Moot Corp® Competition History
"The Super Bowl of World Business-Plan Competition"
Business Week, 1993
"The Mother of All Business-Plan Competitions" Success, 1997
"The Granddaddy of Them All" Red Herring, 2000
"The Rose Bowl of business-plan competitions" Inc., 2004
With aspiring entrepreneurs soliciting start-up funds from experienced investors, the Moot Corp Competition simulates the real-world process of raising venture capital. MBAs from business schools around the globe come to The University of Texas at Austin each May to present their business plans to panels of investors. From among myriad offerings is selected the best new-venture opportunity. Founded in 1984, the Moot Corp Competition is both the first and longest operating, inter-business school, new-venture competition in the world.
The Early Years
In the early 1980s, two Texas MBA students, Steven A. Mailman and
Barbara Oppenheimer, yearned for a business school activity as challenging
and prestigious as “moot court” in law school. They envisioned a
competition in which MBAs working in teams would conceive an idea for a
new business, develop the idea into a written business plan, and present
the plan to a panel of entrepreneurs, venture capitalists, accountants and
lawyers. Their idea was not enthusiastically received in all quarters. The
Dean of the Texas Business School at that time was concerned that the Moot Corp Program would divert external funds from his favored projects. But a
faculty committee voted by a narrow margin to approve the launch of this
program. The competition’s inaugural in 1984 involved only UT MBAs and was
shepherded by Professor Kenneth E. Knight during this critical phase. Dr.
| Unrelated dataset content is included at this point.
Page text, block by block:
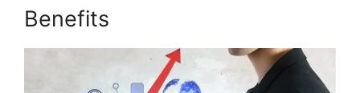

George Kozmetsky and the RGK Foundation played major roles in the
Program’s survival during these early years.
National, then International
In 1989, under the leadership of Professor Raymond W. Smilor, the Moot
Corp Program held its first national competition. MBA teams from Harvard,
Wharton, Carnegie Mellon, Michigan and Purdue joined Texas in the
competition. MBAs and faculty advisors alike were enthusiastic about the
Moot Corp experience, and the following year Dr. Smilor invited three
prestigious business schools from outside the United States to
participate. In 1990, the London Business School, Lyon Graduate School of
Business (France), and Bond University (Australia) were represented, and
approximately the same cast of universities competed in 1991 and 1992. In
the summer of 1992, Dr. Smilor resigned from The University of Texas at
Austin to become Director of the Kauffman Foundation Center for
Entrepreneurial Leadership.
Going Global and Increasing Impact
Having been involved with the Moot Corp Program since its inception,
having once co-taught the Moot Corp course with Ken Knight, and having
been an entrepreneur, Gary M. Cadenhead, Ph.D. was a natural choice to
succeed Ray Smilor.
Since becoming Director of the Moot Corp Program in September 1992, Dr.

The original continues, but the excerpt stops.